> Given information:
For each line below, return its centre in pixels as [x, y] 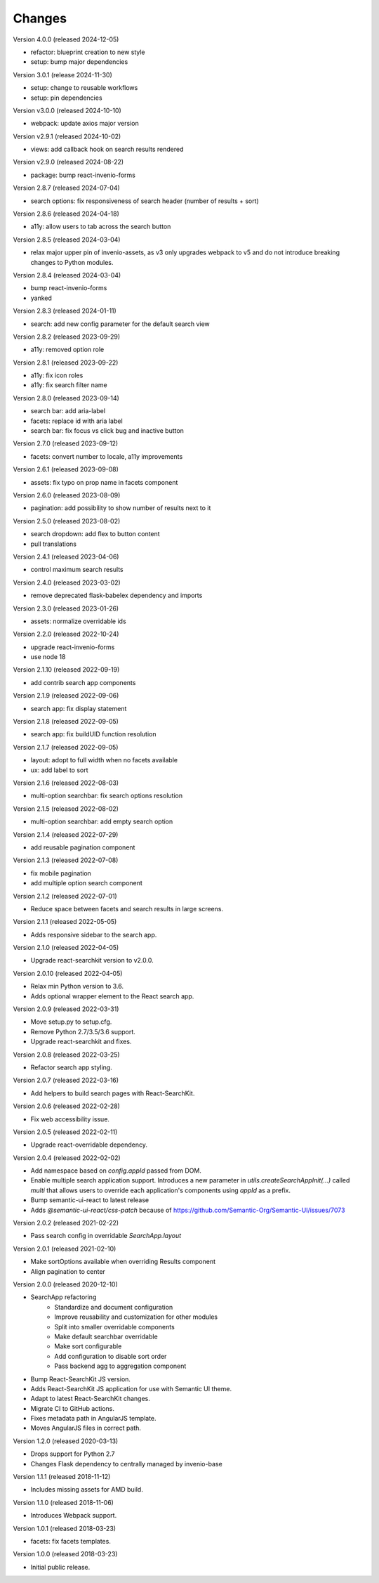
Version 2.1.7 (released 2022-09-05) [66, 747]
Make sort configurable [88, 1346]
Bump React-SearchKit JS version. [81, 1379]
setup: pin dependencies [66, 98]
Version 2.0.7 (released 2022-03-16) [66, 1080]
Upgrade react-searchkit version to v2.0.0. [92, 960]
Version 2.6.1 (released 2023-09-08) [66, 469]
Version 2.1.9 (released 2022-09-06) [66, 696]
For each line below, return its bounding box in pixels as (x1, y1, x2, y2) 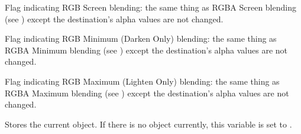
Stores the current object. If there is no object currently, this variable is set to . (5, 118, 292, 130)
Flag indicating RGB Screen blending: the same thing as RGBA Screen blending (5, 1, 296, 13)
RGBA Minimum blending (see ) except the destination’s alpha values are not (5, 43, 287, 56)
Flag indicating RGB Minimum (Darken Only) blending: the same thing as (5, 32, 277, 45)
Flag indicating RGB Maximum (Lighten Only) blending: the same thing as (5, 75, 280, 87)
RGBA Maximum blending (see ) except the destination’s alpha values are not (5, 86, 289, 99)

...

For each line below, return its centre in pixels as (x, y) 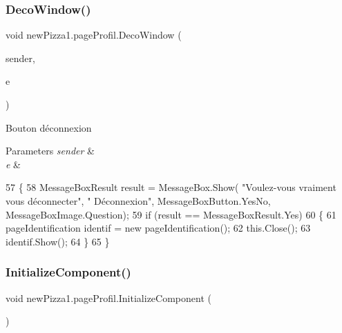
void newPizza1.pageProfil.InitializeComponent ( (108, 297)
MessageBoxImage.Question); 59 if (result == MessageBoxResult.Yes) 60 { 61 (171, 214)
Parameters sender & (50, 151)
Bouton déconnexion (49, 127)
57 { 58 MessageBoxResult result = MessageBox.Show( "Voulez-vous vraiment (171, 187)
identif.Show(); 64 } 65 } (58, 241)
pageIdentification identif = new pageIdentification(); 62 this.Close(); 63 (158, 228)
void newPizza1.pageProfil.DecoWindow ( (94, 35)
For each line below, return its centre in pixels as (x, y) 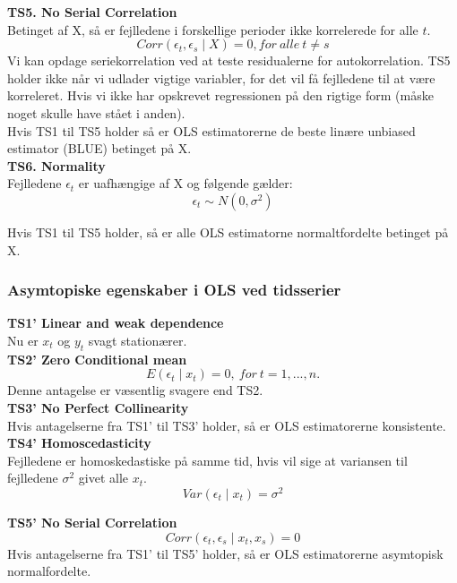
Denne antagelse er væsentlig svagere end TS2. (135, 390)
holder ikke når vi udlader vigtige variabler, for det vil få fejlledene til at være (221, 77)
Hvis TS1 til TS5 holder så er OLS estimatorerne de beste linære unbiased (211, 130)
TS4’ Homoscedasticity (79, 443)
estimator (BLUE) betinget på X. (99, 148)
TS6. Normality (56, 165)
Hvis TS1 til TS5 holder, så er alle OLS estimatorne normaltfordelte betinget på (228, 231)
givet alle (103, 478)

> Task brief: The lines to copy exactly start with the line above that has "Version 2.1.9 (released 2022-09-06) [66, 696]" and go on through the line that has "Flag indicating RGB Minimum"; please include both, add nothing else, and omit the pictures.

> Response to this exercise:
Version 2.1.9 (released 2022-09-06) [66, 696]
For each line below, return its bounding box in pixels as (x1, y1, x2, y2) 
Stores the current object. If there is no object currently, this variable is set to . (5, 118, 292, 130)
Flag indicating RGB Screen blending: the same thing as RGBA Screen blending (5, 1, 296, 13)
RGBA Minimum blending (see ) except the destination’s alpha values are not (5, 43, 287, 56)
Flag indicating RGB Minimum (Darken Only) blending: the same thing as (5, 32, 277, 45)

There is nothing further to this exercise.